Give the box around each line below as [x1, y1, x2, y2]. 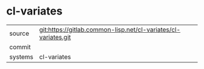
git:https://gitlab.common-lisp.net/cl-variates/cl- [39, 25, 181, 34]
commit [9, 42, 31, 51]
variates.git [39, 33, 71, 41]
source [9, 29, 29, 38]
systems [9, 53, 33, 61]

---

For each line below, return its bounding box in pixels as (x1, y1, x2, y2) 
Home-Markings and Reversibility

--- What you are asked to do ---
For this exercise, please set down exactly the lines of the listing above from the line with "Give the box" up to and including the line with "systems [9, 53, 33, 61]", and no pictures.

--- Exercise output ---
Give the box around each line below as [x1, y1, x2, y2]. 
git:https://gitlab.common-lisp.net/cl-variates/cl- [39, 25, 181, 34]
commit [9, 42, 31, 51]
variates.git [39, 33, 71, 41]
source [9, 29, 29, 38]
systems [9, 53, 33, 61]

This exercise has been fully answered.